さて、先日黒天使に昇格した際、プラサイチニ神殿におわす巫女姫に呼び出しを受けた。
「ヒイロ、東の旅の扉を通ってラクロアの遺跡と谷を調査してきて欲しいの」
初期クラスの者では危険過ぎて近づけられない場所らしい。
勅命を受けた俺はすぐさま古代の遺跡に旅立った。
………確かに敵は手強い。しかし「ファラオ」とは何者だろうか?さすがは古代、正体不明だ。
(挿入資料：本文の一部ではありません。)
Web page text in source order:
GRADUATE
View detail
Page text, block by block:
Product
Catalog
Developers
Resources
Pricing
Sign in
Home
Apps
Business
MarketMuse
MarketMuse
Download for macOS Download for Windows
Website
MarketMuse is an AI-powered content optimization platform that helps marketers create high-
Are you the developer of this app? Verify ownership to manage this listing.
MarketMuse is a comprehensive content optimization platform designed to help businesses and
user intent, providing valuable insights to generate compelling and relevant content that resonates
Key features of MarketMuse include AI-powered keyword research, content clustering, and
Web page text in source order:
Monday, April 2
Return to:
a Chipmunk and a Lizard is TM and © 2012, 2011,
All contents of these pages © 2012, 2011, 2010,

気味の悪い悪霊をざくざく剣で薙ぎ払いつつ進めば、森よりも高額な物がごろごろ落ちていた。マニアくさいものもあったから、街の衆が喜ぶだろうと持ち帰る。
谷も似たようなものだった。まあ敵の正体が割れている分遺跡よりマシだろう。
さすが見通しがいいだけあって囲まれることも多いが、こちらも伊達に黒天使の職についているわけではない。
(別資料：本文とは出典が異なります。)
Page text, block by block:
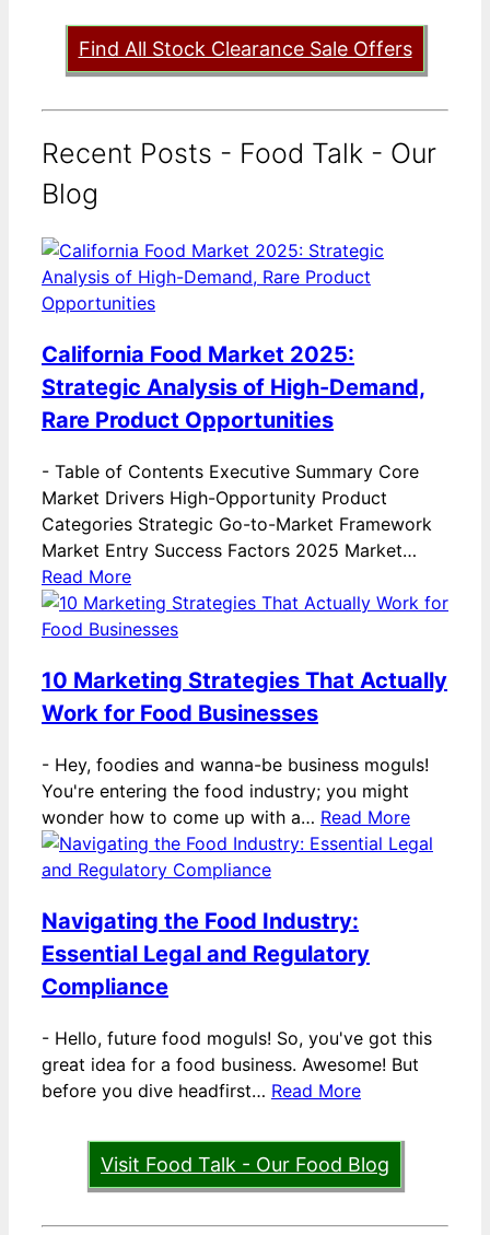
Find All Stock Clearance Sale Offers
Recent Posts - Food Talk - Our
Blog
California Food Market 2025:
Strategic Analysis of High-Demand,
Rare Product Opportunities
- Table of Contents Executive Summary Core
Market Drivers High-Opportunity Product
Categories Strategic Go-to-Market Framework
Market Entry Success Factors 2025 Market…
Read More
10 Marketing Strategies That Actually
Work for Food Businesses
- Hey, foodies and wanna-be business moguls!
You're entering the food industry; you might
wonder how to come up with a… Read More
Navigating the Food Industry:
Essential Legal and Regulatory
Compliance
- Hello, future food moguls! So, you've got this
great idea for a food business. Awesome! But
before you dive headfirst… Read More
Visit Food Talk - Our Food Blog

従機兵に遅れをとるようなものに守護天使は務まらない。
こちらも高額の物が落ちている…デュオ辺りが喜んで走りまわりそうな土地だ。走りまわってふいを突かれないよう注意しておかなければならないかもしれない。
「………」
なんと言うか、溜息が出る。
近所の迷宮の封印を解いた時もそうだ、この国には危険地帯が多過ぎる。
旅の扉だって通りたければいつでも素通りと言う安全性皆無な扱いだ。守護天使の気苦労は尽きない。
落し物の多い街。
ドラゴンの群生する小ぶりな森。
謎の生物(?)のいる遺跡。
従機兵のたむろする谷。
おまけに、三歩に一歩は敵が出るくせに勝手に逃げていく近所の迷宮。
一体どういう国なんだろうかここは。
そういえば盗賊もやたら多い。治安も案外悪いのかもしれない。
「いらーっしゃーーい♪」
「………………」
治安の悪さの最たる存在。筆頭賞金首兼酒場のウェイトレスを見て、つい和んでしまった自分を叱りつつ、ヒイロはカウンターのいつもの席に座った。
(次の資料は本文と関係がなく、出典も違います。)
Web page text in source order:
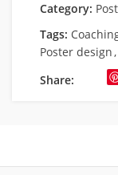
Category:
Tags:
Poster design,
Share:
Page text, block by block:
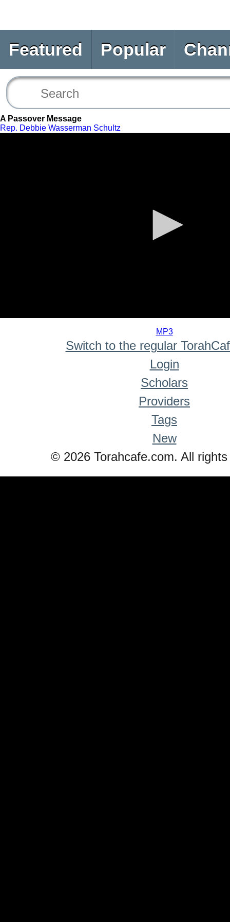
Featured Popular
A Passover Message
Rep. Debbie Wasserman Schultz
MP3
Switch to the regular
Login
Scholars
Providers
Tags
New
© 2026 Torahcafe.com. All

「はい、ご注文の…えーと『天使の誘惑』ー。お前コレ好きだね」
「うるさい」
グラスを置いたウェイトレスは、そのまま隣の席に腰掛けた。
「で、今日は何体に逃げられたんだ?人外魔境」
「……4体」
にっこり笑ってさくっと発言した殺し屋を苦々しく思いながら、つい答えてしまう。
途端に爆笑された。
「フツーは逃げられないぜ。いやー、あいかわらず無敵なこって」
「………うるさい」
「いやーん怒っちゃダ・メv」
「……………………気色悪いから止めろ」
邪魔だとは思うが、追い払う気力もない。
俺の任務はサンクキングダムの平和を護ること。
敵には逃げられ、目の前の賞金首には悩殺されて仕留め損なう。
それでも任務は地道かつ着実に。
今夜も俺は奴を襲撃するし、明日も探索に精を出すのだろう。
単調な毎日。
でも最近、これはこれで平和かもしれないと少し思う。
end.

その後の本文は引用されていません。